Thus, at the end of year 3, after payment of
interest in kind, there will be a total of 133,100
debt securities outstanding (100,000 ×
1.103).
This example presents a unique fact
pattern in which the PIK interest payments could be
considered to contain both a discretionary and
nondiscretionary element. Debt securities issued
after March 31, 20X3, should be initially measured
as discretionary PIK instruments at their fair value
as of the interest accrual dates. However, debt
securities issued during the first three years may
be treated as nondiscretionary PIK instruments. That
is, A would treat the original instrument as paying
no interest during years 1–3 and, when applying the
interest method, would assume that the PIK
instruments that will be issued during those years
are instead paid in cash at the end of the original
instrument’s life.
6.2.5.4 Loss Contingencies
ASC 450-20
25-2 An estimated loss
from a loss contingency shall be accrued by a charge
to income if both of the following conditions are
met:
-
Information available before the financial statements are issued or are available to be issued (as discussed in Section 855-10-25) indicates that it is probable that . . . a liability had been incurred at the date of the financial statements. Date of the financial statements means the end of the most recent accounting period for which financial statements are being presented. It is implicit in this condition that it must be probable that one or more future events will occur confirming the fact of the loss.
-
The amount of loss can be reasonably estimated.

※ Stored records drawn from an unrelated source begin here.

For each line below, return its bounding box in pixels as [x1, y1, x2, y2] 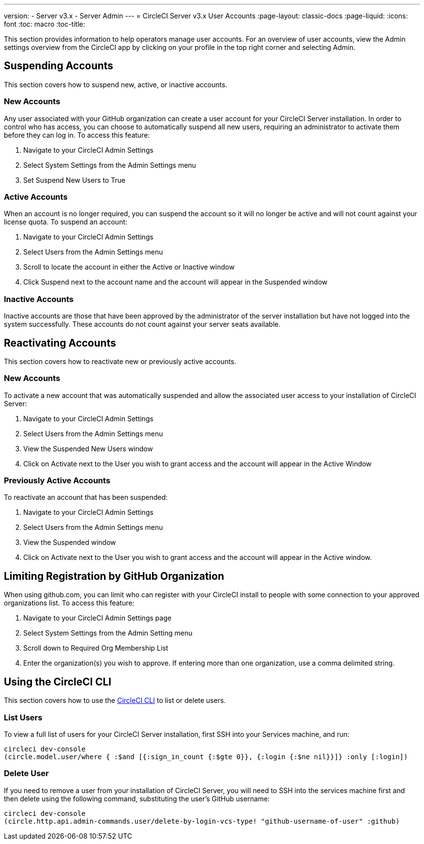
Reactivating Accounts [4, 336, 116, 349]
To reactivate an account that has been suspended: [4, 493, 168, 502]
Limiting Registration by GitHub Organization [4, 570, 224, 582]
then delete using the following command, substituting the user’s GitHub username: [4, 794, 270, 803]
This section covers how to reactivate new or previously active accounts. [4, 357, 237, 366]
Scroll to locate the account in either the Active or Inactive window [23, 263, 235, 271]
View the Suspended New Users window [23, 444, 153, 453]
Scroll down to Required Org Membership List [23, 644, 168, 653]
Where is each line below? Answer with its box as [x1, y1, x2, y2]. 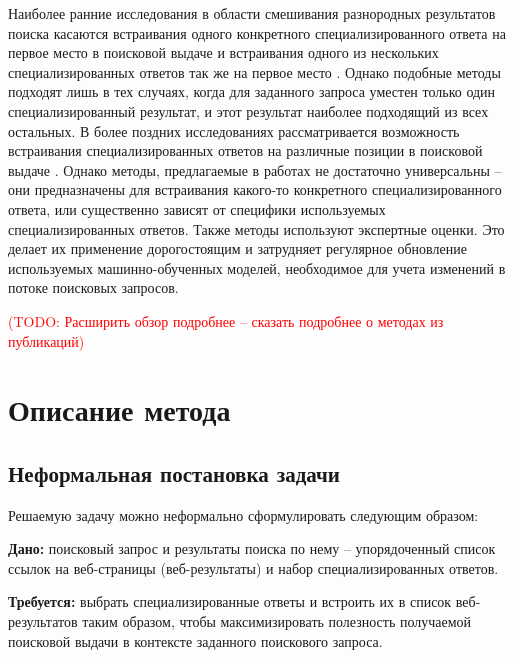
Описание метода [8, 389, 231, 430]
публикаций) [8, 330, 85, 351]
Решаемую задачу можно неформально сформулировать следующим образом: [8, 504, 479, 525]
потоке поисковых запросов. [8, 277, 179, 298]
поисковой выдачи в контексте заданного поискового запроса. [8, 630, 383, 651]
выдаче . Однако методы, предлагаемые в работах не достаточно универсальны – [8, 159, 502, 180]
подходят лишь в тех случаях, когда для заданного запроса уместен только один [8, 81, 496, 102]
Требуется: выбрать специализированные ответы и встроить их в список [8, 591, 452, 612]
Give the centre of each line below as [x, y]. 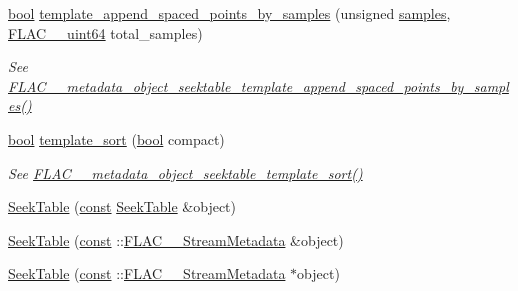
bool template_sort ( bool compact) [116, 138]
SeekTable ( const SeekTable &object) [122, 206]
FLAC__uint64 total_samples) [105, 32]
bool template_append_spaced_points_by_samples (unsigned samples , [229, 13]
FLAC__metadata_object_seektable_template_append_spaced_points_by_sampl [258, 85]
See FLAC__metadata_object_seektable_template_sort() [185, 172]
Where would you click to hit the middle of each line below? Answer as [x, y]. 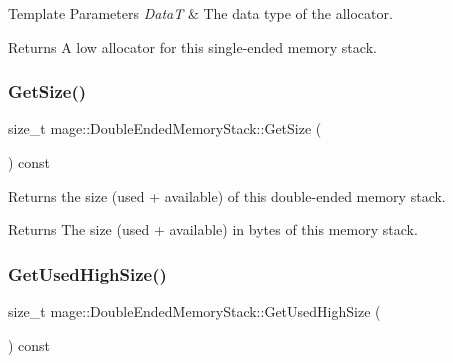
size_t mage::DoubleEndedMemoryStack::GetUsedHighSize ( [194, 311]
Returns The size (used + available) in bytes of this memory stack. [213, 229]
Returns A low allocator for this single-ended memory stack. [192, 46]
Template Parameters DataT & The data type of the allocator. [200, 13]
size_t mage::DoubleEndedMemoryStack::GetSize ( [165, 128]
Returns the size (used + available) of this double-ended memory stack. [227, 195]
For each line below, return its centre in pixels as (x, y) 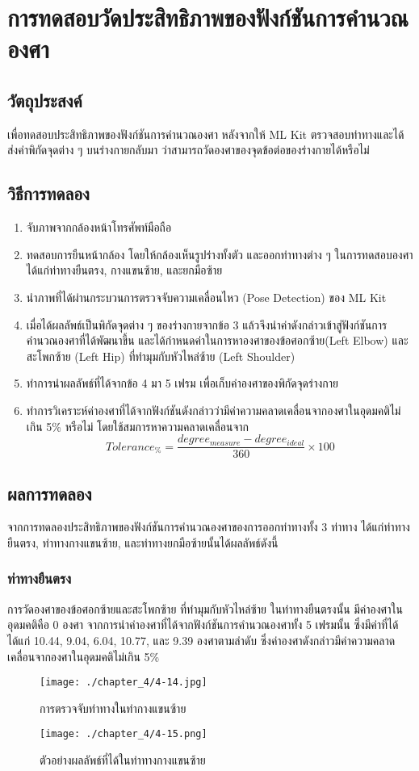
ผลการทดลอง (50, 493)
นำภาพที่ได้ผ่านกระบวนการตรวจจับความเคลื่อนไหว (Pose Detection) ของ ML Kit (206, 297)
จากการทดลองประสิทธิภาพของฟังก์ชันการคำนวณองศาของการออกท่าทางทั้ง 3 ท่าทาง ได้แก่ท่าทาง (209, 527)
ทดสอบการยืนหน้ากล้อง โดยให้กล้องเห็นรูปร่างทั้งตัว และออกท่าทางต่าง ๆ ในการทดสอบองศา (220, 254)
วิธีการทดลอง (48, 193)
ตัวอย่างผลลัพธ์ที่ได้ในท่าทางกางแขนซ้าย (123, 760)
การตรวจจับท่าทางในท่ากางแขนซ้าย (113, 708)
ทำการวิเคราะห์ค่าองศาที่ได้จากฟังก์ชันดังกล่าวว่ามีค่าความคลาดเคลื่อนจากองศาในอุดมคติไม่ (214, 410)
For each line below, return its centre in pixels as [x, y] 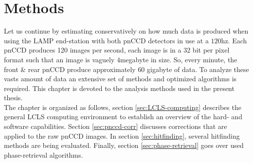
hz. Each [234, 40]
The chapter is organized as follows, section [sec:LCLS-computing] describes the [123, 107]
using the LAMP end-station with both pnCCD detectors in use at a [106, 40]
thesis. [13, 98]
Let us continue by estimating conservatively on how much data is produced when [126, 31]
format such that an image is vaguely [59, 59]
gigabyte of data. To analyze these [198, 69]
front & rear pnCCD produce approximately [70, 69]
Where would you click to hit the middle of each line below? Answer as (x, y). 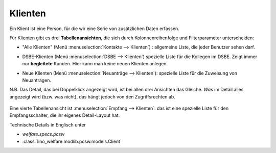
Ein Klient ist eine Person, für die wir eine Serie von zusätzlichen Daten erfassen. (95, 29)
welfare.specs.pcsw (43, 134)
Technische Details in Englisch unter (48, 124)
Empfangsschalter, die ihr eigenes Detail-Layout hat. (65, 115)
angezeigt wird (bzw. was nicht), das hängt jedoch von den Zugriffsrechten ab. (93, 96)
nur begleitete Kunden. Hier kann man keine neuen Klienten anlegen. (95, 64)
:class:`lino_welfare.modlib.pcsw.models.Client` (72, 141)
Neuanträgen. (37, 80)
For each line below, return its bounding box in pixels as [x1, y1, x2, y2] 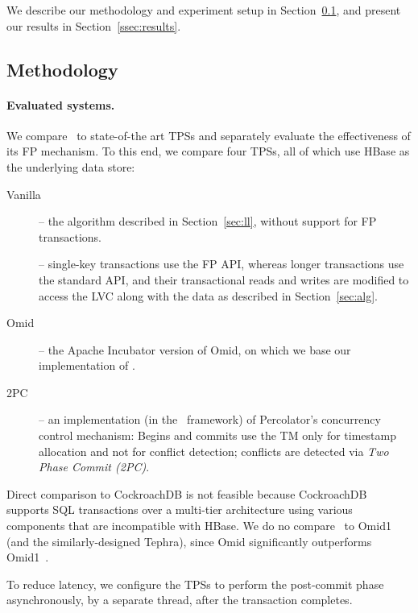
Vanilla [6, 185, 41, 202]
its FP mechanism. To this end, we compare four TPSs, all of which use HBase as [6, 143, 410, 159]
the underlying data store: [6, 158, 135, 175]
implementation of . [39, 357, 135, 374]
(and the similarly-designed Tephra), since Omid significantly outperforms [6, 532, 372, 549]
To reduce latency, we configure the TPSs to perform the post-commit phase [6, 575, 384, 592]
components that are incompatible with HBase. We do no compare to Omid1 [6, 517, 391, 534]
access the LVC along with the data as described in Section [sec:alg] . [39, 287, 378, 304]
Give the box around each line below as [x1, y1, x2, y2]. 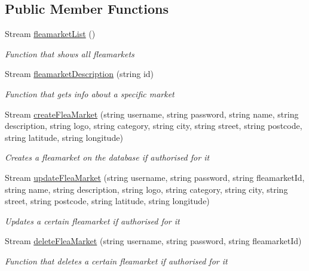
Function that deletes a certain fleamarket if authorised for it [5, 254, 228, 267]
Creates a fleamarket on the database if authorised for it [5, 151, 210, 164]
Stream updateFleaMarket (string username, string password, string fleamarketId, [5, 171, 305, 183]
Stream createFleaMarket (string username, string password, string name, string [5, 107, 299, 120]
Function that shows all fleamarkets [5, 47, 134, 60]
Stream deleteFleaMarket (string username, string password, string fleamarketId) [5, 235, 302, 247]
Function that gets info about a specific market [5, 87, 175, 100]
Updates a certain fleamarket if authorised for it [5, 214, 180, 227]
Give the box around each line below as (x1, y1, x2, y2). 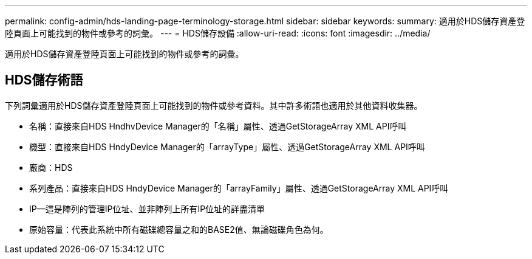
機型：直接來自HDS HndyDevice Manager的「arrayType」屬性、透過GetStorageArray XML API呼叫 (29, 141, 425, 152)
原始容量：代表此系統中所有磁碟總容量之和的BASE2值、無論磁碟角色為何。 (29, 224, 329, 235)
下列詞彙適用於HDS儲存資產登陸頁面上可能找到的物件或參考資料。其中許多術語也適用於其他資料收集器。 (5, 100, 423, 111)
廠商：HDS (29, 162, 73, 173)
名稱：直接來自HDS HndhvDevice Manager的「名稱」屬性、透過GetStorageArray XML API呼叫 (29, 120, 407, 131)
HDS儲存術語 (5, 72, 83, 88)
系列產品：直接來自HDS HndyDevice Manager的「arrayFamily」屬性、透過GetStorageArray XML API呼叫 (29, 182, 449, 193)
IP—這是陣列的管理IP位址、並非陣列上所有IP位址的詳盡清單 (29, 203, 265, 214)

The purpose of those conditions is to require accrual
of losses when they are reasonably estimable and
relate to the current or a prior period. . . . As
discussed in paragraph 450-20-50-5, disclosure is
preferable to accrual when a reasonable estimate of
loss cannot be made. Further, even losses that are
reasonably estimable shall not be accrued if it is
not probable that an asset has been impaired or a
liability has been incurred at the date of an
entity’s financial statements because those losses
relate to a future period rather than the current or
a prior period. Attribution of a loss to events or
activities of the current or prior periods is an
element of . . . liability incurrence.
Sometimes, debt instruments require the issuer to make one
or more payments upon the occurrence or nonoccurrence of specified events.
For example, a debt instrument might require the debtor to pay a fixed
amount on the basis of a condition linked to the issuer’s creditworthiness.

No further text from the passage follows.